■ **RECORD EXTRACTS**:
———

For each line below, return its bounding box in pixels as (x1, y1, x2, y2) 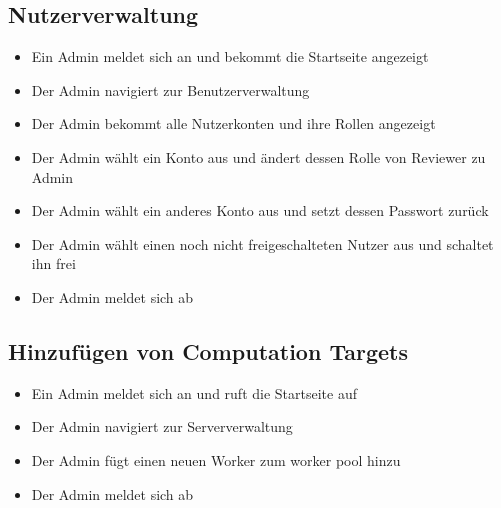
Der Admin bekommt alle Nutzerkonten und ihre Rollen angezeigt (31, 113, 436, 134)
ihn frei (31, 253, 76, 274)
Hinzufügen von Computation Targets (8, 335, 408, 366)
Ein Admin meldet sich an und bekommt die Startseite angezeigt (31, 46, 429, 67)
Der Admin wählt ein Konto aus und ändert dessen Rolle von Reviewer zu (31, 146, 486, 167)
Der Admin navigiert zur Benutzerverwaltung (31, 79, 310, 100)
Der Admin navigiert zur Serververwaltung (31, 416, 293, 437)
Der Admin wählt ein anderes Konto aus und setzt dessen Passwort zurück (31, 200, 489, 221)
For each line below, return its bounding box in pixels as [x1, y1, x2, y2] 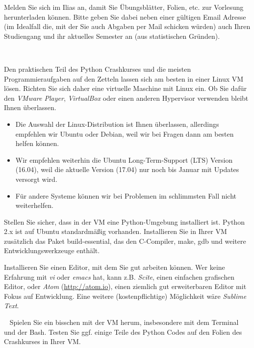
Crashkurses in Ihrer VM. [4, 336, 81, 347]
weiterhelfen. [15, 200, 53, 210]
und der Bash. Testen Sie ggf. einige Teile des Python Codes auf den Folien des [4, 326, 242, 337]
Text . [4, 300, 19, 311]
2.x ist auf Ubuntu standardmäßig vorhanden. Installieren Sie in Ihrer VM [4, 226, 227, 236]
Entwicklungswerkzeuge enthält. [4, 245, 100, 256]
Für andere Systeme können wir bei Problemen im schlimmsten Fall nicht [15, 190, 237, 201]
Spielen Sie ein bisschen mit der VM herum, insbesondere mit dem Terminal [9, 317, 239, 327]
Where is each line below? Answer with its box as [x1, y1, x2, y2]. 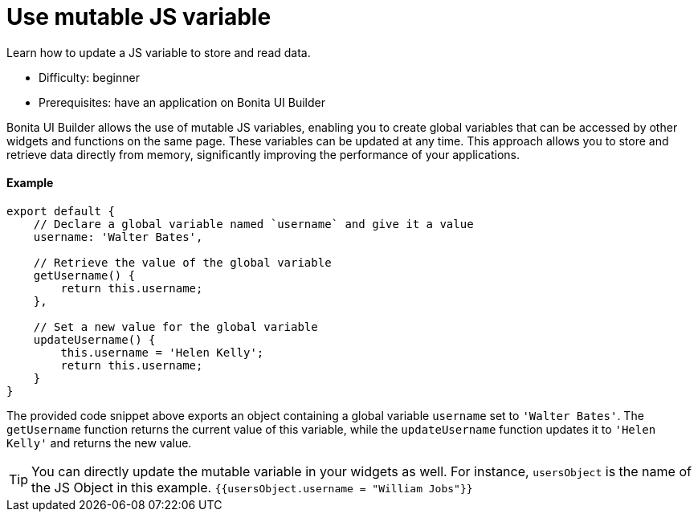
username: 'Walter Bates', [33, 230, 203, 243]
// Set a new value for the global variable [33, 320, 318, 333]
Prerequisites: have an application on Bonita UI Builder [39, 95, 325, 109]
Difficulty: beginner [39, 70, 140, 84]
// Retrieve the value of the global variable [33, 255, 332, 269]
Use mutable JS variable [6, 3, 271, 31]
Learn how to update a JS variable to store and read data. [6, 45, 311, 59]
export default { [6, 204, 115, 218]
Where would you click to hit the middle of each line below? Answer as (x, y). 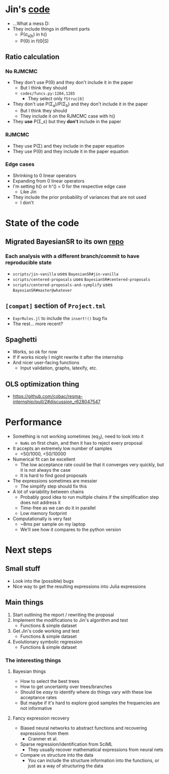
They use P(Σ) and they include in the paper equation (69, 146)
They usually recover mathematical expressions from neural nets (95, 750)
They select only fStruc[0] (56, 99)
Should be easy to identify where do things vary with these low (86, 692)
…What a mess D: (31, 23)
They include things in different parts (51, 28)
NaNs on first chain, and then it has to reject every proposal (81, 443)
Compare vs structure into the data (57, 755)
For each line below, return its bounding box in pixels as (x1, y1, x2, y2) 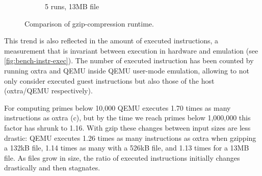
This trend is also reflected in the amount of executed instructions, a (4, 35, 219, 46)
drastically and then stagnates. (4, 162, 100, 173)
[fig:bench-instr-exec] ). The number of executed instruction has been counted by (4, 55, 254, 66)
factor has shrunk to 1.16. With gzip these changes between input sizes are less (4, 122, 251, 133)
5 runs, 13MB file (45, 1, 99, 11)
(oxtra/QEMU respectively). (4, 85, 93, 96)
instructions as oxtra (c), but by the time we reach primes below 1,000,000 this (4, 112, 251, 123)
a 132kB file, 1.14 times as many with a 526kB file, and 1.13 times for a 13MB (4, 142, 249, 153)
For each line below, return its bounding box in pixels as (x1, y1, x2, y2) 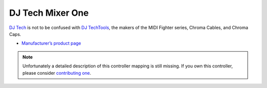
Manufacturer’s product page (21, 40, 82, 46)
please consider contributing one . (22, 70, 91, 76)
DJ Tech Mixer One (9, 7, 89, 18)
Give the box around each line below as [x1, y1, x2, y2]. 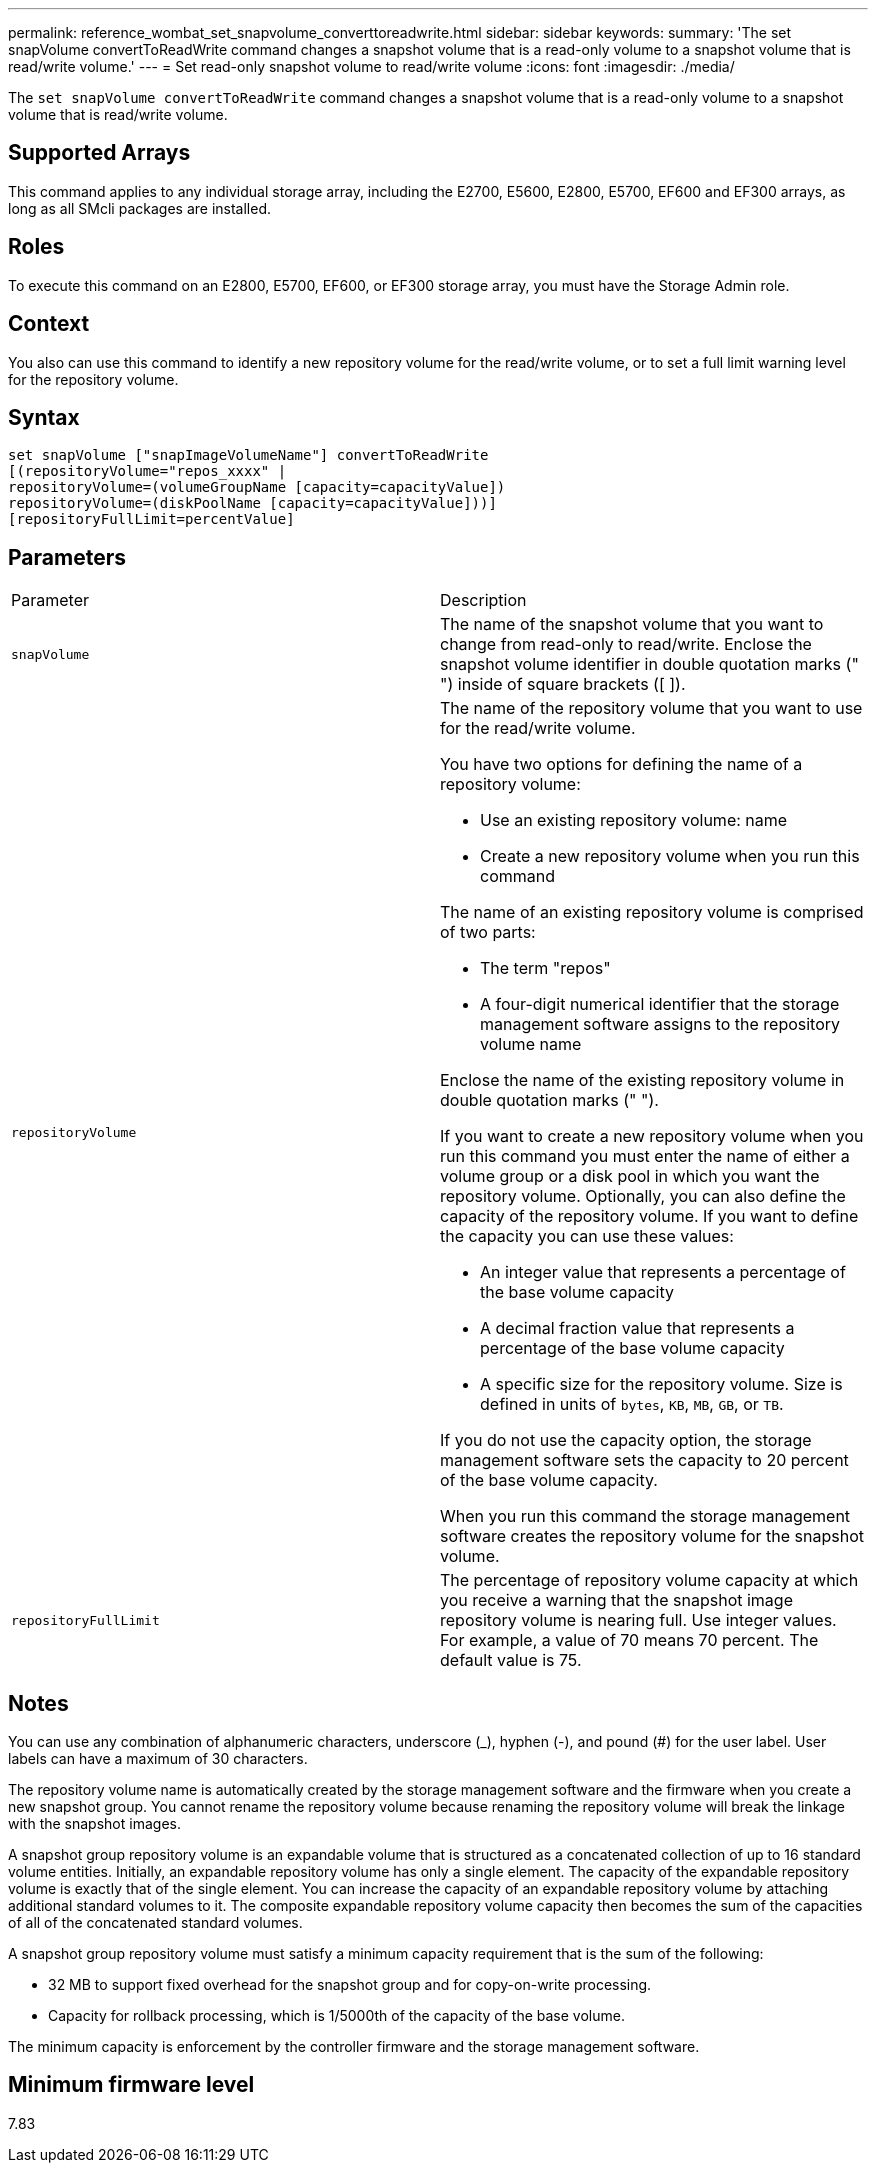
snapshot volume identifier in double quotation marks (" [440, 654, 859, 675]
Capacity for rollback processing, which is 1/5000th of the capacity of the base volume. [48, 2007, 625, 2025]
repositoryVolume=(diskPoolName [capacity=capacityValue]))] [8, 495, 497, 512]
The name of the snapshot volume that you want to [440, 614, 824, 635]
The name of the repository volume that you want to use [440, 698, 863, 719]
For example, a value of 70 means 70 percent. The [440, 1630, 819, 1651]
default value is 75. [440, 1650, 582, 1671]
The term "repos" [480, 958, 611, 979]
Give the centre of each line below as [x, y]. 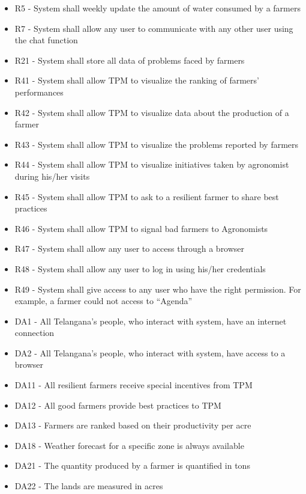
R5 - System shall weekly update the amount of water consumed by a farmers [157, 8]
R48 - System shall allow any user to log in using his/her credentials [140, 268]
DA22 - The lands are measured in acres [89, 486]
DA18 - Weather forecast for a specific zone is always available [129, 445]
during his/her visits [52, 176]
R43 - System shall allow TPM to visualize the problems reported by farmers [157, 144]
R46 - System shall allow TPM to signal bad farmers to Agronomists [141, 228]
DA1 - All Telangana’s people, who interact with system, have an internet [151, 321]
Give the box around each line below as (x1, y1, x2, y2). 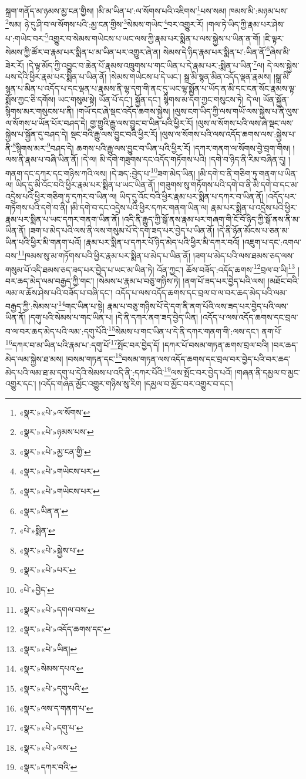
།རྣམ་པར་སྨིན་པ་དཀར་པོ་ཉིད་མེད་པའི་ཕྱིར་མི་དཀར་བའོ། (84, 235, 240, 248)
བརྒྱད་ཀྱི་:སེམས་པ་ (5, 299, 59, 312)
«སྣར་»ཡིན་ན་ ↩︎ (19, 504, 68, 517)
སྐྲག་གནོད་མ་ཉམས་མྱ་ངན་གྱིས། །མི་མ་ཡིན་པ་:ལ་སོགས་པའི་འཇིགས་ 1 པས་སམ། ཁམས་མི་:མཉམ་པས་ (5, 3, 288, 16)
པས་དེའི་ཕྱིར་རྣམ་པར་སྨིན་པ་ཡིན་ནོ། (5, 70, 107, 83)
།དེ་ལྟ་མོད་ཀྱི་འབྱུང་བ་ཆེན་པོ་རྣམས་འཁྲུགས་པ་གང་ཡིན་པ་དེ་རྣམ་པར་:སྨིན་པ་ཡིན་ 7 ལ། (26, 58, 264, 71)
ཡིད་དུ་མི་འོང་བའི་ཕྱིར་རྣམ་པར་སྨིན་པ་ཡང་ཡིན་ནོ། (15, 178, 156, 190)
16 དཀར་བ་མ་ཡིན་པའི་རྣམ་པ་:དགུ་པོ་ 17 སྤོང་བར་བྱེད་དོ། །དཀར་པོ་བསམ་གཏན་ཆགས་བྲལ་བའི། (5, 337, 269, 350)
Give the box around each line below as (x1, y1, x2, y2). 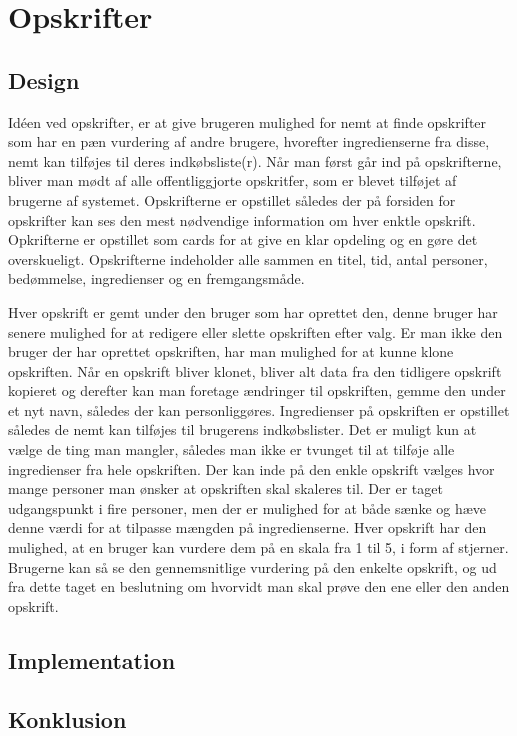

———

■ **EXERCISE PROMPT**: Output the full set of records above without changing a word, and drop the images.

■ **RESPONSE TO THE EXERCISE**:
For each line below, return its bounding box in pixels as (x1, y1, x2, y2) 
Der Admin bekommt alle Nutzerkonten und ihre Rollen angezeigt (31, 113, 436, 134)
ihn frei (31, 253, 76, 274)
Hinzufügen von Computation Targets (8, 335, 408, 366)
Ein Admin meldet sich an und bekommt die Startseite angezeigt (31, 46, 429, 67)
Der Admin wählt ein Konto aus und ändert dessen Rolle von Reviewer zu (31, 146, 486, 167)
Der Admin navigiert zur Benutzerverwaltung (31, 79, 310, 100)
Der Admin navigiert zur Serververwaltung (31, 416, 293, 437)
Der Admin wählt ein anderes Konto aus und setzt dessen Passwort zurück (31, 200, 489, 221)
For each line below, return its bounding box in pixels as [x1, y1, x2, y2] 
Crashkurses in Ihrer VM. [4, 336, 81, 347]
weiterhelfen. [15, 200, 53, 210]
und der Bash. Testen Sie ggf. einige Teile des Python Codes auf den Folien des [4, 326, 242, 337]
Text . [4, 300, 19, 311]
2.x ist auf Ubuntu standardmäßig vorhanden. Installieren Sie in Ihrer VM [4, 226, 227, 236]
Entwicklungswerkzeuge enthält. [4, 245, 100, 256]
Für andere Systeme können wir bei Problemen im schlimmsten Fall nicht [15, 190, 237, 201]
Spielen Sie ein bisschen mit der VM herum, insbesondere mit dem Terminal [9, 317, 239, 327]
Where is each line below? Answer with its box as [x1, y1, x2, y2]. 
username: 'Walter Bates', [33, 230, 203, 243]
// Set a new value for the global variable [33, 320, 318, 333]
Prerequisites: have an application on Bonita UI Builder [39, 95, 325, 109]
Difficulty: beginner [39, 70, 140, 84]
// Retrieve the value of the global variable [33, 255, 332, 269]
Use mutable JS variable [6, 3, 271, 31]
Learn how to update a JS variable to store and read data. [6, 45, 311, 59]
export default { [6, 204, 115, 218]
Where would you click to hit the middle of each line below? Answer as (x, y). 
They use P(Σ) and they include in the paper equation (69, 146)
They usually recover mathematical expressions from neural nets (95, 750)
They select only fStruc[0] (56, 99)
Should be easy to identify where do things vary with these low (86, 692)
…What a mess D: (31, 23)
They include things in different parts (51, 28)
NaNs on first chain, and then it has to reject every proposal (81, 443)
Compare vs structure into the data (57, 755)
For each line below, return its bounding box in pixels as (x1, y1, x2, y2) 
This trend is also reflected in the amount of executed instructions, a (4, 35, 219, 46)
drastically and then stagnates. (4, 162, 100, 173)
[fig:bench-instr-exec] ). The number of executed instruction has been counted by (4, 55, 254, 66)
factor has shrunk to 1.16. With gzip these changes between input sizes are less (4, 122, 251, 133)
5 runs, 13MB file (45, 1, 99, 11)
(oxtra/QEMU respectively). (4, 85, 93, 96)
instructions as oxtra (c), but by the time we reach primes below 1,000,000 this (4, 112, 251, 123)
a 132kB file, 1.14 times as many with a 526kB file, and 1.13 times for a 13MB (4, 142, 249, 153)
For each line below, return its bounding box in pixels as (x1, y1, x2, y2) 
Manufacturer’s product page (21, 40, 82, 46)
please consider contributing one . (22, 70, 91, 76)
DJ Tech Mixer One (9, 7, 89, 18)
Give the box around each line below as [x1, y1, x2, y2]. 
snapshot volume identifier in double quotation marks (" [440, 654, 859, 675]
Capacity for rollback processing, which is 1/5000th of the capacity of the base volume. [48, 2007, 625, 2025]
repositoryVolume=(diskPoolName [capacity=capacityValue]))] [8, 495, 497, 512]
The name of the snapshot volume that you want to [440, 614, 824, 635]
The name of the repository volume that you want to use [440, 698, 863, 719]
For example, a value of 70 means 70 percent. The [440, 1630, 819, 1651]
default value is 75. [440, 1650, 582, 1671]
The term "repos" [480, 958, 611, 979]
Give the centre of each line below as [x, y]. 
R5 - System shall weekly update the amount of water consumed by a farmers [157, 8]
R48 - System shall allow any user to log in using his/her credentials [140, 268]
DA22 - The lands are measured in acres [89, 486]
DA18 - Weather forecast for a specific zone is always available [129, 445]
during his/her visits [52, 176]
R43 - System shall allow TPM to visualize the problems reported by farmers [157, 144]
R46 - System shall allow TPM to signal bad farmers to Agronomists [141, 228]
DA1 - All Telangana’s people, who interact with system, have an internet [151, 321]
Give the box around each line below as (x1, y1, x2, y2). 
།རྣམ་པར་སྨིན་པ་དཀར་པོ་ཉིད་མེད་པའི་ཕྱིར་མི་དཀར་བའོ། (84, 235, 240, 248)
བརྒྱད་ཀྱི་:སེམས་པ་ (5, 299, 59, 312)
«སྣར་»ཡིན་ན་ ↩︎ (19, 504, 68, 517)
སྐྲག་གནོད་མ་ཉམས་མྱ་ངན་གྱིས། །མི་མ་ཡིན་པ་:ལ་སོགས་པའི་འཇིགས་ 1 པས་སམ། ཁམས་མི་:མཉམ་པས་ (5, 3, 288, 16)
པས་དེའི་ཕྱིར་རྣམ་པར་སྨིན་པ་ཡིན་ནོ། (5, 70, 107, 83)
།དེ་ལྟ་མོད་ཀྱི་འབྱུང་བ་ཆེན་པོ་རྣམས་འཁྲུགས་པ་གང་ཡིན་པ་དེ་རྣམ་པར་:སྨིན་པ་ཡིན་ 7 ལ། (26, 58, 264, 71)
ཡིད་དུ་མི་འོང་བའི་ཕྱིར་རྣམ་པར་སྨིན་པ་ཡང་ཡིན་ནོ། (15, 178, 156, 190)
16 དཀར་བ་མ་ཡིན་པའི་རྣམ་པ་:དགུ་པོ་ 17 སྤོང་བར་བྱེད་དོ། །དཀར་པོ་བསམ་གཏན་ཆགས་བྲལ་བའི། (5, 337, 269, 350)
Give the box around each line below as (x1, y1, x2, y2). 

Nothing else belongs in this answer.